There is a man at my work who is a Jehovahs witness. We talk a lot and have many moral principles in common.
I recently asked him for literature about the JW, esspecially concerning Jesus Christ not being God.
I am in the process of refuting his literature and digging up all the passages in the Bible that state that Christ is God.

In particular I'm wondering if Isaiah 66 could be used. We know it is Jesus speaking because in vs 2 He says "for all these things hath mine hand made,..." JWs agree that Jesus created all things but the term "Lord" has nothing to do with God for them. They want to see the word "God" as proof and they want it to be in the King James version. If you go down to verse 9 at the end it says: "...saith thy God". 
Is this refering to Jesus? Or another part of the Godhead? Or is it inconclusive? Please give me help on this. If it is inconclusive I will not be using it.

Ps. I'm using a book called "Jesus is both God and Man" by stuart olyott. If anyone has any other books or advice it would be much appreciated! By the way his name is Sam if anyone is so inclined to say a prayer for him. 

Thanks in advance!


----------



## Dieter Schneider (Sep 24, 2007)

I like a booklet by Heinze, which can be read here

A close relation of mine is involved with the Watchtower Society. Please e-mail me if you have any particular questions. 
Meanwhile you ought to familiarize yourself with Arianism.


----------



## toddpedlar (Sep 24, 2007)

Have you gone to Hebrews 1 with him? The gymnastics they have had to go through with that chapter (in producing their heretical non-translation of the bible, the 'New World Blasphemation', as I like to call it) in order for it not to teach the divinity of Christ is appalling. (But I gather hitting them with the Greek is not something you're looking to do). If he's willing to use the King James, then his position is sunk.


----------



## javajedi (Sep 24, 2007)

You are on the right track by dealing with key theology - like Jesus is God.
Other topics, like false prophecies, etc, can be a waste of time.

I am reminded of an old ('80s) contemporary Christian song by the group Daniel Amos, "Jesus is Jehovah to me".

John 8 "I AM" passage:

58 "I tell you the truth," Jesus answered, "before Abraham was born, I am!" 59 At this, they picked up stones to stone him, but Jesus hid himself, slipping away from the temple grounds.

The Jews understood very well Jesus' claim to be God.


----------



## John Gill (Sep 25, 2007)

Thank you for those suggestions. The booklet looks very helpful and I'll have to add those passages to my list of verses.


----------



## reformedman (Sep 25, 2007)

I'd like to say that related to your original post; it is precarious to try to say that Jesus did this while the Father did that, and the Spirit's job was the other. Sometimes in defense of our faith with jw's, people will accidentally go too far by answering heretically in that there are divisions in God or departments.

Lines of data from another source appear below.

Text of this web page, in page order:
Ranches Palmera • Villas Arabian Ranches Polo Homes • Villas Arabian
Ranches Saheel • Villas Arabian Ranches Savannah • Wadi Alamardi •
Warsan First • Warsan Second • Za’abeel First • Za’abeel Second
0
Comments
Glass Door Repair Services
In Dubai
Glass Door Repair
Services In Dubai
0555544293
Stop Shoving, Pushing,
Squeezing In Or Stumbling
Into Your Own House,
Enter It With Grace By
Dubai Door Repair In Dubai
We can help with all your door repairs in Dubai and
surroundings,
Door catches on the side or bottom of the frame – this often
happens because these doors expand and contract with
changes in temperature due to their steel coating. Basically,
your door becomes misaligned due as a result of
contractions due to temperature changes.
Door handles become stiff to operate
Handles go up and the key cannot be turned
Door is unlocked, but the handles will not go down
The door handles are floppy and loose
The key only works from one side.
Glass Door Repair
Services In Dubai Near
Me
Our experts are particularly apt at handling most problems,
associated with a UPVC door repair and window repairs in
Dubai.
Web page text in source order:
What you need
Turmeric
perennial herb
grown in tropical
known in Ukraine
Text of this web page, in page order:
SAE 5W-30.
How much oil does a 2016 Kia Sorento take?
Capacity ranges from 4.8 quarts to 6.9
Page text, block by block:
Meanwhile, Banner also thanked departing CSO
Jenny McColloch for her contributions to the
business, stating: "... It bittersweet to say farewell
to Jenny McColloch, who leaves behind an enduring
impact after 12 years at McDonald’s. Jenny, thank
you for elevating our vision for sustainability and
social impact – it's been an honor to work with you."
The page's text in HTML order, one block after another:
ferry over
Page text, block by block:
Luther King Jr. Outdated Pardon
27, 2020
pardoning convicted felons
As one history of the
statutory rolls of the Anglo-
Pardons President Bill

Just a side note with verbalizing while speaking with them; I have found that it is better to refer to God as Jehovah--therefore, the Father, the Son and the Holy Spirit is Jehovah. Not that [the Father is Jehovah and Jesus is God], although it is fact, but it implies by language that one is something that the other is not.


----------



## jaybird0827 (Sep 25, 2007)

reformedman said:


> I'd like to say that related to your original post; it is precarious to try to say that Jesus did this while the Father did that, and the Spirit's job was the other. Sometimes in defense of our faith with jw's, people will accidentally go too far by answering heretically in that there are divisions in God or departments.
> 
> Just a side note with verbalizing while speaking with them; I have found that it is better to refer to God as Jehovah--therefore, the Father, the Son and the Holy Spirit is Jehovah. Not that [the Father is Jehovah and Jesus is God], although it is fact, but it implies by language that one is something that the other is not.


 


I sat under at least one pastor who expressed concern about what he called "tri-theism" in the modern church. Economic relationships in the Trinity tend to get muddled with "There are three Persons ... the same in substance, equal in power and glory." Have you ever noticed how often God is addressed as "You and your son" in public prayers? Small wonder people like JW's charge us with polytheism.


----------



## jaybird0827 (Sep 25, 2007)

*Isaiah 42 cf. John 17*

"I _am_ the LORD: that _is_ my name: and my glory will I not give to another, neither my praise to graven images." -- Isaiah 42:8

compared to

"I have glorified thee on the earth: I have finished the work which thou gavest me to do.
"And now, O Father, glorify thou me with thine own self with the glory which I had with thee before the world was." -- John 17:4-5

If Jesus were not Jehovah, what business would he have had praying such a prayer. Note also that this is a petition that would be granted. The prayer was in accordance with God's will, as were all of Christ's earthly prayers.

I used this in confronting a doorbelling JW pair. One of them said, "I'm going to have to think about that." Next time they were in our neighborhood they skipped our house. So they continued in their error; but the hope is that your friend will be more open to that.


----------



## John Gill (Sep 26, 2007)

Good points. 
And I love the way you connected the 2 passages in Isaiah, that is profound!
And I admit to not comprehending the Three in One.
It would seem, (and correct me if I'm in error)
that the One has 

different wills(the will of the father, the will of the son)
different separate functions(mainly thinking of salvation)
and can be doing different things within Himself and apart from Himself(Christ being on earth and praying to the Father)

Trully mind boggling.
I do tend to think of God as 3 seperate persons.

I need to do some more reading on the trinity. 
I'm sure I have some of Edwards' writings here somewhere...


----------